“Cell-o?” Can Schools Search Student Cell Phones?

mike photo

Author: Michael Tucker, Attorney at Law

In 2012, studies of student cell phone ownership and use revealed that approximately 78% of all Americans aged 12–17 years had a mobile phone and 37% had a smart phone.  These numbers have no doubt risen in the 5 years since this particular study was conducted.  Considering this almost universal usage, information contained on a student’s cell phone is often sought in investigations of student misconduct.  In fact, the California Legislature is currently considering Assembly Bill 165 which, if approved, would significantly broaden a local educational agencies ability to access a student’s cell phone if suspected of a suspendable or expellable offense.  However, school administrators should carefully consider the potential privacy implications before searching a student’s cell phone.

  • Cell phones now contain so much more than simple communication information.

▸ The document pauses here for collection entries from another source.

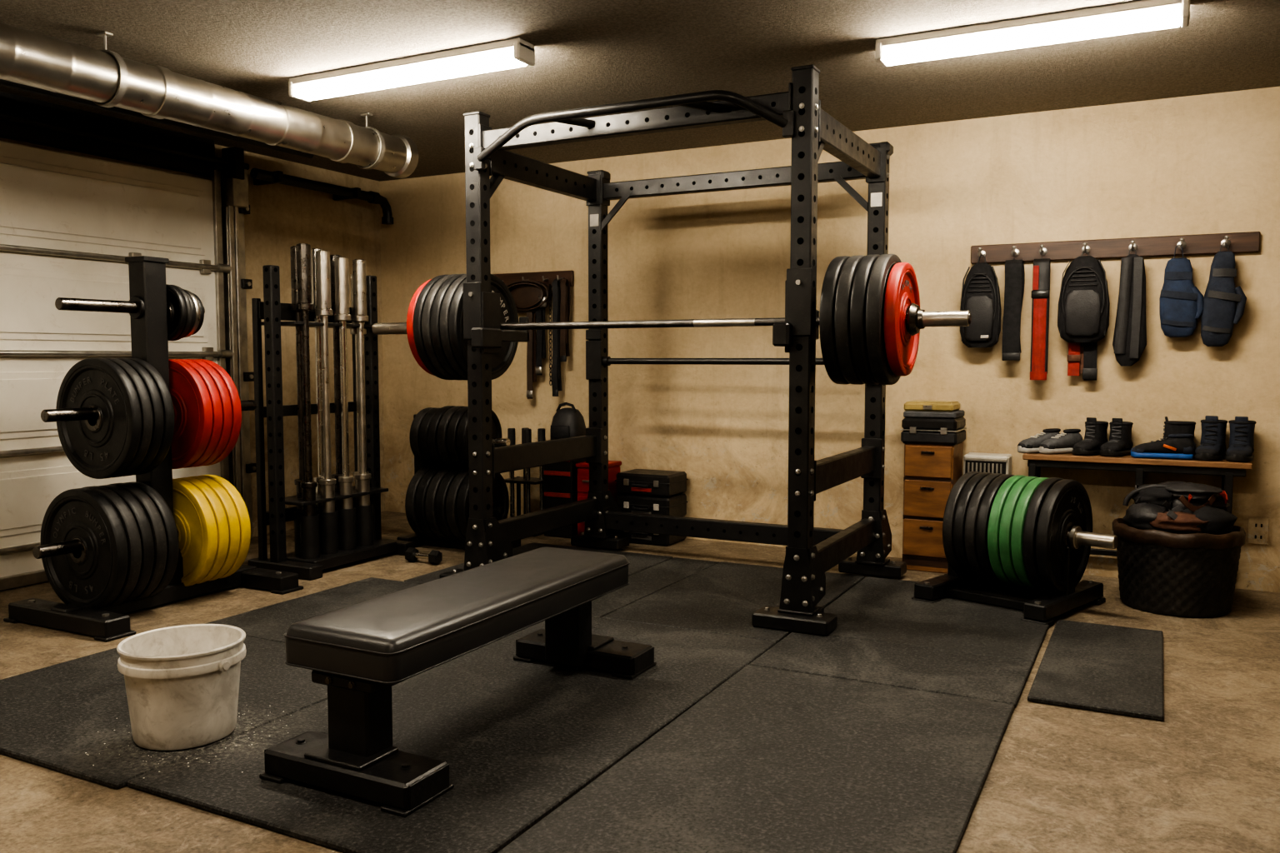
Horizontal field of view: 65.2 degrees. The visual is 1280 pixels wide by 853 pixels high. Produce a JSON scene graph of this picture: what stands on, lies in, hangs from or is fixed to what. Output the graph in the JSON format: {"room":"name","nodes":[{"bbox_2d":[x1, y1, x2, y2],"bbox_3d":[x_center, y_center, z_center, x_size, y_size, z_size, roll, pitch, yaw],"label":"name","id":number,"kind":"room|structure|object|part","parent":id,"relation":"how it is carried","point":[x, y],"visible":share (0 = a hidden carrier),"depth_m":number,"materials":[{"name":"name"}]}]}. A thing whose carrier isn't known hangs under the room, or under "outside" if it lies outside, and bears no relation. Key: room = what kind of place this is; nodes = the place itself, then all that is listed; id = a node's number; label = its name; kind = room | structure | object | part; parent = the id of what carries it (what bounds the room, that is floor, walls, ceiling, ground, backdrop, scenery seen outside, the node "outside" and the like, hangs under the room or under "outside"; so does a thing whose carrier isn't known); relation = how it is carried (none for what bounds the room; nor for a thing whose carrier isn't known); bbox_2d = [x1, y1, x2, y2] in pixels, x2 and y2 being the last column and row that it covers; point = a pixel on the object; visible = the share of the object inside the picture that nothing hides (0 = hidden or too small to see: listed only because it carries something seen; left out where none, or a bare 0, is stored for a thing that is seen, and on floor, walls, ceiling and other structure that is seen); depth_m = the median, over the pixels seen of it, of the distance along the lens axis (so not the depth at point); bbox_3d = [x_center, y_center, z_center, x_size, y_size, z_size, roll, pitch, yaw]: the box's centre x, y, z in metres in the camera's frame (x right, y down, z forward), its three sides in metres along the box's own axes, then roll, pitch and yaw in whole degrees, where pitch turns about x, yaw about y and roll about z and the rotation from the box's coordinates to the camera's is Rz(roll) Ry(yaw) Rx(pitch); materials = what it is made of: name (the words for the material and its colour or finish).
{"room":"gym","nodes":[
{"label":"gym","id":0,"kind":"room"},
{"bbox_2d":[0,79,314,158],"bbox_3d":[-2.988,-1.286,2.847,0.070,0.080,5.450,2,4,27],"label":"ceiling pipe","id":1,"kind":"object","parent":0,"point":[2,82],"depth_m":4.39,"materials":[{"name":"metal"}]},
{"bbox_2d":[0,137,384,537],"bbox_3d":[-3.231,-0.310,3.577,0.100,2.130,6.600,2,4,27],"label":"wall","id":2,"kind":"structure","parent":0,"point":[281,217],"depth_m":5.82,"materials":[{"name":"paint"}]},
{"bbox_2d":[0,91,214,176],"bbox_3d":[-3.436,-1.243,2.931,0.070,0.180,5.180,2,4,27],"label":"trim","id":3,"kind":"structure","parent":2,"relation":"attached to","point":[12,103],"depth_m":4.65,"materials":[{"name":"black metal"}]},
{"bbox_2d":[0,140,220,577],"bbox_3d":[-3.291,-0.194,3.266,0.056,1.912,4.580,2,4,27],"label":"panels","id":4,"kind":"object","parent":2,"relation":"attached to","point":[50,199],"visible":0.42,"depth_m":4.51,"materials":[{"name":"paint"}]},
{"bbox_2d":[0,244,234,590],"bbox_3d":[-3.243,0.019,3.301,0.062,1.502,4.660,2,4,27],"label":"struts","id":5,"kind":"object","parent":4,"relation":"attached to","point":[7,582],"visible":0.36,"depth_m":4.47,"materials":[{"name":"paint"}]},
{"bbox_2d":[0,110,256,539],"bbox_3d":[-3.233,-0.280,3.286,0.155,2.090,4.880,2,4,27],"label":"track","id":6,"kind":"object","parent":2,"relation":"attached to","point":[230,182],"visible":0.75,"depth_m":5.30,"materials":[{"name":"black metal"}]},
{"bbox_2d":[250,168,393,224],"bbox_3d":[-1.856,-1.332,5.838,0.200,0.181,1.075,2,4,27],"label":"pipe","id":7,"kind":"object","parent":2,"relation":"attached to","point":[260,177],"visible":1,"depth_m":5.78,"materials":[{"name":"black metal"}]},
{"bbox_2d":[0,0,1279,181],"bbox_3d":[-0.048,-1.310,1.855,7.270,0.100,6.800,2,4,27],"label":"ceiling","id":8,"kind":"structure","parent":0,"point":[588,52],"depth_m":3.71,"materials":[{"name":"grey paint"}]},
{"bbox_2d":[0,21,418,178],"bbox_3d":[-2.399,-1.173,2.468,0.204,0.257,5.406,2,4,27],"label":"air duct","id":9,"kind":"object","parent":8,"relation":"hanging from","point":[106,78],"visible":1,"depth_m":3.70,"materials":[{"name":"silver metal"}]},
{"bbox_2d":[288,37,534,101],"bbox_3d":[-0.900,-1.356,3.830,1.120,0.077,0.110,2,4,27],"label":"fluorescent light","id":10,"kind":"object","parent":8,"relation":"attached to","point":[514,52],"visible":1,"depth_m":3.77,"materials":[{"name":"white plastic"}]},
{"bbox_2d":[875,0,1189,67],"bbox_3d":[1.294,-1.324,3.369,0.980,0.077,0.110,2,4,27],"label":"fluorescent light","id":11,"kind":"object","parent":8,"relation":"attached to","point":[1142,15],"visible":1,"depth_m":3.32,"materials":[{"name":"white plastic"}]},
{"bbox_2d":[0,511,1279,852],"bbox_3d":[-0.048,0.915,2.007,7.270,0.100,6.800,2,4,27],"label":"floor","id":12,"kind":"structure","parent":0,"point":[1204,777],"depth_m":2.48,"materials":[{"name":"concrete"}]},
{"bbox_2d":[3,255,303,642],"bbox_3d":[-1.936,0.025,4.033,0.610,1.400,1.000,2,4,27],"label":"tree","id":13,"kind":"object","parent":12,"relation":"on","point":[110,552],"visible":1,"depth_m":3.86,"materials":[{"name":"black rubber"}]},
{"bbox_2d":[0,636,327,789],"bbox_3d":[-1.429,0.789,2.998,1.013,0.016,1.013,2,4,27],"label":"rubber floor mat","id":14,"kind":"object","parent":12,"relation":"on","point":[52,716],"visible":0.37,"depth_m":2.81,"materials":[{"name":"black rubber"}]},
{"bbox_2d":[116,624,246,750],"bbox_3d":[-1.190,0.680,2.612,0.324,0.253,0.306,2,4,27],"label":"bucket","id":15,"kind":"object","parent":14,"relation":"on","point":[182,682],"visible":1,"depth_m":2.51,"materials":[{"name":"plastic"}]},
{"bbox_2d":[85,705,291,778],"bbox_3d":[-1.175,0.805,2.623,0.498,0.002,0.560,-1,4,-9],"label":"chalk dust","id":16,"kind":"object","parent":14,"relation":"on","point":[269,706],"visible":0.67,"depth_m":2.52,"materials":[{"name":"white"}]},
{"bbox_2d":[205,577,420,643],"bbox_3d":[-0.978,0.731,3.866,1.013,0.014,0.933,2,4,27],"label":"rubber floor mat","id":17,"kind":"object","parent":12,"relation":"on","point":[271,622],"visible":0.24,"depth_m":3.96,"materials":[{"name":"black rubber"}]},
{"bbox_2d":[248,243,414,580],"bbox_3d":[-1.495,-0.093,4.857,0.400,1.523,0.720,2,4,27],"label":"holder","id":18,"kind":"object","parent":12,"relation":"on","point":[337,522],"visible":1,"depth_m":4.74,"materials":[{"name":"black metal"}]},
{"bbox_2d":[405,547,442,564],"bbox_3d":[-1.057,0.633,4.882,0.190,0.070,0.061,2,4,27],"label":"dumbbell","id":19,"kind":"object","parent":12,"relation":"on","point":[435,557],"visible":1,"depth_m":4.87,"materials":[{"name":"black metal"}]},
{"bbox_2d":[127,616,776,852],"bbox_3d":[-0.361,0.795,2.906,0.953,0.016,1.793,2,4,28],"label":"rubber floor mat","id":20,"kind":"object","parent":12,"relation":"on","point":[518,740],"visible":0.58,"depth_m":2.57,"materials":[{"name":"black rubber"}]},
{"bbox_2d":[259,547,656,817],"bbox_3d":[-0.420,0.608,2.766,0.440,0.376,1.210,2,4,27],"label":"weight bench","id":21,"kind":"object","parent":20,"relation":"on","point":[361,651],"visible":1,"depth_m":2.34,"materials":[{"name":"black leather"}]},
{"bbox_2d":[396,405,520,549],"bbox_3d":[-0.939,0.267,5.259,0.600,0.750,0.392,2,4,27],"label":"plate rack","id":22,"kind":"object","parent":12,"relation":"on","point":[437,502],"visible":0.72,"depth_m":5.15,"materials":[{"name":"black rubber"}]},
{"bbox_2d":[504,427,545,536],"bbox_3d":[-0.650,0.310,5.733,0.240,0.600,0.200,2,4,27],"label":"stand","id":23,"kind":"object","parent":12,"relation":"on","point":[526,480],"visible":0.42,"depth_m":5.71,"materials":[{"name":"black metal"}]},
{"bbox_3d":[-0.650,0.455,5.743,0.240,0.310,0.200,2,4,27],"label":"frame","id":24,"kind":"part","parent":23,"relation":"part of","materials":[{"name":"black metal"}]},
{"bbox_2d":[404,542,673,584],"bbox_3d":[-0.442,0.673,4.701,0.833,0.016,1.033,2,4,27],"label":"rubber floor mat","id":25,"kind":"object","parent":12,"relation":"on","point":[638,562],"visible":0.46,"depth_m":4.90,"materials":[{"name":"black rubber"}]},
{"bbox_2d":[439,64,906,636],"bbox_3d":[0.179,-0.323,4.391,1.740,2.011,1.358,2,4,27],"label":"power rack","id":26,"kind":"object","parent":25,"relation":"on","point":[811,552],"visible":0.95,"depth_m":4.27,"materials":[{"name":"black metal"}]},
{"bbox_2d":[371,254,971,384],"bbox_3d":[-0.051,-0.424,4.152,2.738,0.480,0.480,2,4,27],"label":"barbell","id":27,"kind":"object","parent":26,"relation":"on","point":[871,318],"visible":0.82,"depth_m":3.61,"materials":[{"name":"metal"}]},
{"bbox_2d":[543,458,585,538],"bbox_3d":[-0.405,0.354,5.676,0.205,0.520,0.260,2,4,27],"label":"toolbox","id":28,"kind":"object","parent":12,"relation":"on","point":[560,480],"visible":0.34,"depth_m":5.56,"materials":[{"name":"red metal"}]},
{"bbox_2d":[550,402,585,439],"bbox_3d":[-0.408,-0.022,5.647,0.190,0.232,0.179,2,4,27],"label":"kettlebell","id":29,"kind":"object","parent":28,"relation":"on","point":[567,422],"visible":0.71,"depth_m":5.59,"materials":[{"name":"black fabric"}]},
{"bbox_2d":[575,460,621,534],"bbox_3d":[-0.231,0.394,5.560,0.170,0.456,0.241,2,4,27],"label":"toolbox","id":30,"kind":"object","parent":12,"relation":"on","point":[582,471],"visible":0.27,"depth_m":5.49,"materials":[{"name":"paint"}]},
{"bbox_2d":[616,530,686,546],"bbox_3d":[0.058,0.564,5.465,0.325,0.126,0.268,2,4,27],"label":"tool case","id":31,"kind":"object","parent":12,"relation":"on","point":[634,537],"visible":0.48,"depth_m":5.36,"materials":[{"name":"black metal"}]},
{"bbox_2d":[616,493,687,516],"bbox_3d":[0.058,0.433,5.456,0.325,0.126,0.268,2,4,27],"label":"tool case","id":32,"kind":"object","parent":31,"relation":"on","point":[676,505],"visible":0.81,"depth_m":5.36,"materials":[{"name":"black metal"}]},
{"bbox_2d":[615,469,688,497],"bbox_3d":[0.058,0.307,5.448,0.325,0.116,0.268,2,4,27],"label":"tool case","id":33,"kind":"object","parent":32,"relation":"on","point":[661,483],"visible":1,"depth_m":5.36,"materials":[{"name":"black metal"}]},
{"bbox_2d":[591,557,719,617],"bbox_3d":[0.009,0.695,4.389,0.243,0.014,1.173,2,4,27],"label":"rubber floor mat","id":34,"kind":"object","parent":12,"relation":"on","point":[646,582],"visible":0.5,"depth_m":4.42,"materials":[{"name":"black rubber"}]},
{"bbox_2d":[602,561,864,643],"bbox_3d":[0.436,0.709,4.169,0.703,0.016,1.173,2,4,27],"label":"rubber floor mat","id":35,"kind":"object","parent":12,"relation":"on","point":[722,597],"visible":0.7,"depth_m":4.07,"materials":[{"name":"black rubber"}]},
{"bbox_2d":[498,665,1014,852],"bbox_3d":[0.362,0.832,2.369,0.813,0.015,1.503,2,4,27],"label":"rubber floor mat","id":36,"kind":"object","parent":12,"relation":"on","point":[769,761],"visible":1,"depth_m":2.35,"materials":[{"name":"black rubber"}]},
{"bbox_2d":[749,632,1033,708],"bbox_3d":[0.813,0.773,3.237,0.813,0.016,0.443,2,4,27],"label":"rubber floor mat","id":37,"kind":"object","parent":12,"relation":"on","point":[952,673],"visible":0.9,"depth_m":3.20,"materials":[{"name":"black rubber"}]},
{"bbox_2d":[900,400,966,574],"bbox_3d":[1.394,0.278,4.763,0.258,0.796,0.273,2,4,27],"label":"storage cabinet","id":38,"kind":"object","parent":12,"relation":"on","point":[933,433],"visible":0.88,"depth_m":4.66,"materials":[{"name":"brown wood"}]},
{"bbox_2d":[824,576,1051,664],"bbox_3d":[1.152,0.729,3.888,0.813,0.015,1.013,2,4,27],"label":"rubber floor mat","id":39,"kind":"object","parent":12,"relation":"on","point":[875,609],"visible":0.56,"depth_m":3.74,"materials":[{"name":"black rubber"}]},
{"bbox_2d":[963,452,1012,474],"bbox_3d":[1.632,0.405,4.708,0.200,0.550,0.147,2,4,27],"label":"space heater","id":40,"kind":"object","parent":12,"relation":"on","point":[972,462],"visible":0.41,"depth_m":4.64,"materials":[{"name":"white plastic"}]},
{"bbox_2d":[911,471,1118,627],"bbox_3d":[1.556,0.461,4.031,0.570,0.529,0.695,-4,5,-44],"label":"plate rack","id":41,"kind":"object","parent":12,"relation":"on","point":[1024,535],"visible":1,"depth_m":3.92,"materials":[{"name":"black rubber"}]},
{"bbox_3d":[1.509,0.587,4.087,0.570,0.269,0.560,-4,5,-44],"label":"frame","id":42,"kind":"part","parent":41,"relation":"part of","materials":[{"name":"black metal"}]},
{"bbox_2d":[1027,620,1164,721],"bbox_3d":[1.509,0.771,3.265,0.353,0.016,0.973,2,4,27],"label":"rubber floor mat","id":43,"kind":"object","parent":12,"relation":"on","point":[1116,670],"visible":1,"depth_m":3.14,"materials":[{"name":"black rubber"}]},
{"bbox_2d":[1022,452,1252,556],"bbox_3d":[2.159,0.415,4.399,0.880,0.572,0.245,2,4,27],"label":"bench","id":44,"kind":"object","parent":12,"relation":"on","point":[1227,470],"visible":0.58,"depth_m":4.27,"materials":[{"name":"brown wood"}]},
{"bbox_2d":[1017,428,1060,453],"bbox_3d":[1.814,0.065,4.538,0.212,0.108,0.088,-1,4,-15],"label":"sneaker","id":45,"kind":"object","parent":44,"relation":"on","point":[1031,445],"visible":0.73,"depth_m":4.51,"materials":[{"name":"grey fabric"}]},
{"bbox_2d":[1039,429,1082,454],"bbox_3d":[1.896,0.067,4.507,0.212,0.108,0.088,-1,4,-19],"label":"sneaker","id":46,"kind":"object","parent":44,"relation":"on","point":[1064,442],"visible":0.88,"depth_m":4.48,"materials":[{"name":"grey fabric"}]},
{"bbox_2d":[1071,417,1108,455],"bbox_3d":[2.007,0.042,4.454,0.213,0.165,0.095,-3,5,-39],"label":"shoe","id":47,"kind":"object","parent":44,"relation":"on","point":[1096,432],"visible":0.91,"depth_m":4.43,"materials":[{"name":"black leather"}]},
{"bbox_2d":[1099,418,1133,457],"bbox_3d":[2.102,0.045,4.411,0.213,0.165,0.095,-4,5,-44],"label":"shoe","id":48,"kind":"object","parent":44,"relation":"on","point":[1120,443],"visible":0.98,"depth_m":4.39,"materials":[{"name":"black leather"}]},
{"bbox_2d":[1130,434,1194,459],"bbox_3d":[2.228,0.083,4.267,0.237,0.108,0.080,2,4,23],"label":"shoe","id":49,"kind":"object","parent":44,"relation":"on","point":[1177,446],"visible":1,"depth_m":4.24,"materials":[{"name":"black fabric"}]},
{"bbox_2d":[1135,416,1195,454],"bbox_3d":[2.285,0.044,4.354,0.237,0.175,0.086,2,4,25],"label":"shoe","id":50,"kind":"object","parent":44,"relation":"on","point":[1171,427],"visible":0.38,"depth_m":4.30,"materials":[{"name":"black leather"}]},
{"bbox_2d":[1193,415,1227,461],"bbox_3d":[2.418,0.047,4.236,0.105,0.185,0.203,3,5,41],"label":"boot","id":51,"kind":"object","parent":44,"relation":"on","point":[1212,447],"visible":1,"depth_m":4.22,"materials":[{"name":"black leather"}]},
{"bbox_2d":[1224,416,1256,462],"bbox_3d":[2.514,0.051,4.186,0.105,0.185,0.203,3,5,35],"label":"boot","id":52,"kind":"object","parent":44,"relation":"on","point":[1241,448],"visible":1,"depth_m":4.17,"materials":[{"name":"black leather"}]},
{"bbox_2d":[1112,481,1245,618],"bbox_3d":[2.160,0.472,4.026,0.475,0.505,0.472,2,4,27],"label":"woven basket","id":53,"kind":"object","parent":12,"relation":"on","point":[1178,549],"visible":1,"depth_m":3.88,"materials":[{"name":"black wicker"}]},
{"bbox_2d":[379,86,1279,592],"bbox_3d":[1.494,-0.400,4.898,7.270,2.130,0.100,2,4,27],"label":"wall","id":54,"kind":"structure","parent":0,"point":[1204,163],"depth_m":4.91,"materials":[{"name":"beige paint"}]},
{"bbox_2d":[492,270,574,287],"bbox_3d":[-0.667,-0.863,5.881,0.600,0.090,0.089,2,4,27],"label":"hook rail","id":55,"kind":"object","parent":54,"relation":"attached to","point":[547,277],"visible":0.71,"depth_m":5.86,"materials":[{"name":"brown wood"}]},
{"bbox_2d":[506,280,552,399],"bbox_3d":[-0.666,-0.508,5.866,0.328,0.694,0.084,2,4,27],"label":"belt","id":56,"kind":"object","parent":55,"relation":"hanging from","point":[532,301],"visible":0.78,"depth_m":5.85,"materials":[{"name":"leather"}]},
{"bbox_2d":[548,284,552,385],"bbox_3d":[-0.519,-0.530,5.799,0.017,0.587,0.017,-1,4,-18],"label":"chain","id":57,"kind":"object","parent":55,"relation":"hanging from","point":[550,369],"visible":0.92,"depth_m":5.80,"materials":[{"name":"red metal"}]},
{"bbox_2d":[551,277,561,396],"bbox_3d":[-0.481,-0.516,5.776,0.052,0.684,0.050,2,4,27],"label":"strap","id":58,"kind":"object","parent":55,"relation":"hanging from","point":[556,367],"visible":0.94,"depth_m":5.76,"materials":[{"name":"black fabric"}]},
{"bbox_2d":[560,277,570,361],"bbox_3d":[-0.432,-0.614,5.744,0.052,0.484,0.050,2,4,27],"label":"strap","id":59,"kind":"object","parent":55,"relation":"hanging from","point":[565,304],"visible":0.93,"depth_m":5.73,"materials":[{"name":"brown leather"}]},
{"bbox_2d":[970,231,1259,264],"bbox_3d":[2.079,-0.796,4.455,1.170,0.085,0.096,2,4,27],"label":"hook rail","id":60,"kind":"object","parent":54,"relation":"attached to","point":[1249,242],"visible":0.98,"depth_m":4.45,"materials":[{"name":"brown wood"}]},
{"bbox_2d":[960,254,1001,347],"bbox_3d":[1.593,-0.588,4.679,0.184,0.436,0.094,2,4,27],"label":"pad","id":61,"kind":"object","parent":60,"relation":"hanging from","point":[980,291],"visible":0.94,"depth_m":4.64,"materials":[{"name":"black fabric"}]},
{"bbox_2d":[1001,258,1024,360],"bbox_3d":[1.726,-0.543,4.629,0.092,0.474,0.051,2,4,27],"label":"belt","id":62,"kind":"object","parent":60,"relation":"hanging from","point":[1014,269],"visible":1,"depth_m":4.61,"materials":[{"name":"black fabric"}]},
{"bbox_2d":[1030,256,1050,379],"bbox_3d":[1.830,-0.494,4.572,0.077,0.563,0.058,2,4,27],"label":"strap","id":63,"kind":"object","parent":60,"relation":"hanging from","point":[1040,295],"visible":1,"depth_m":4.55,"materials":[{"name":"red fabric"}]},
{"bbox_2d":[1057,250,1109,380],"bbox_3d":[1.986,-0.499,4.482,0.212,0.587,0.107,2,4,27],"label":"pad","id":64,"kind":"object","parent":60,"relation":"hanging from","point":[1083,302],"visible":1,"depth_m":4.45,"materials":[{"name":"black fabric"}]},
{"bbox_2d":[1112,248,1146,366],"bbox_3d":[2.160,-0.527,4.403,0.136,0.521,0.056,2,4,27],"label":"belt","id":65,"kind":"object","parent":60,"relation":"hanging from","point":[1129,342],"visible":1,"depth_m":4.38,"materials":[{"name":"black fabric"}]},
{"bbox_2d":[1159,244,1203,337],"bbox_3d":[2.336,-0.586,4.307,0.172,0.401,0.074,2,4,27],"label":"glove","id":66,"kind":"object","parent":60,"relation":"hanging from","point":[1181,303],"visible":1,"depth_m":4.29,"materials":[{"name":"blue fabric"}]},
{"bbox_2d":[1200,241,1246,346],"bbox_3d":[2.475,-0.561,4.236,0.165,0.441,0.074,2,4,27],"label":"glove","id":67,"kind":"object","parent":60,"relation":"hanging from","point":[1221,312],"visible":1,"depth_m":4.22,"materials":[{"name":"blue fabric"}]},
{"bbox_2d":[1247,517,1269,544],"bbox_3d":[2.653,0.449,4.289,0.075,0.115,0.014,2,4,27],"label":"wall outlet","id":68,"kind":"object","parent":54,"relation":"attached to","point":[1258,527],"visible":1,"depth_m":4.29,"materials":[{"name":"beige plastic"}]}
]}

Not only are cell phones used to communicate via text, voice or video with others, but most contain a plethora of additional information.  Most cell phones contain, among other things, web browser history, access to personal photos and videos, and access to social media sites.  Searching a cell phone thus may reveal private information that is not necessarily germane to the purpose of the search.

  • Governing boards have the authority to regulate cell phone possession and use. Know your policy.

California Education Code section 48901.5 provides school governing boards with the authority to “regulate the possession or use of any electronic signaling device.”  Most, if not all, school governing boards have policies and procedures regarding a student’s possession, use, and possible search of a cell phone.  Therefore, it is imperative prior to determining whether a search is necessary that all school personnel know and understand their school’s policies related to cell phones.

  • All searches of student property must be 1) justified from the beginning and 2) “reasonably related [in scope] to the objectives of the search and not excessively intrusive in light of the age and sex of the student and the nature of the infraction.”

In New Jersey v. T.L.O, the United States Supreme Court provided the above standards which can be used to determine whether a search of a student’s cell phone is legally defensible. (New Jersey v. T.L.O , (1985) 469 U.S. 325.)  The Court went on to state that a search is “justified from the beginning” when a school official has “reasonable grounds for suspecting that the search will turn up evidence that the student has violated or is violating either the law or the rules of the school.”  (Id.)  The official must be able to put this suspicion into words as “curiosity, rumor or hunch” is insufficient to justify a search.  Simply being disruptive, (In re William G., (1985) 40 Cal. 3d 550), invocating privacy rights or attempting to hide private information are also insufficient.  (In re Lisa G., (2004) 125 Cal. App. 4th 801.)

Whether or not a search is “reasonably related [in scope] to the objectives of the search and not excessively intrusive in light of the age and sex of the student and the nature of the infraction” is largely dependent on the context of the search.  For example, searching a student’s social media history for using a cell phone during class may not be necessary in light of the violation.  However, searching a student’s text messages maybe be justified if the student is accused of selling drugs on campus to other students.  Moreover, the search’s scope must be similarly limited based on the context and objectives of the search.  Taking the drug sale example, a search of text messages to arrange the sale may be justified, but searching the phone’s photo album may not be.

Therefore, before determining whether a cell phone search is justified, it is recommended that:

  1. School governing boards update and revise relevant policies;
  2. School officials are knowledgeable regarding those policies and their application;
  3. The school officials considering a search have a “reasonable suspicion” that a law or school policy has been violated and the cell phone is an essential element of the commission of that violation;
  4. The school official should be able to articulate the “reasonable suspicion” and that it is based on more than a rumor or a hunch;
  5. The school official determine whether or not the alleged violation involves the student’s cell phone;
  6. The search is limited in scope to the focus of the violation to reduce the risk of liability for invasion of a student’s privacy; and
  7. Any search should be done with more than one official present so to corroborate that the search was appropriately limited and done so in accordance with school policy.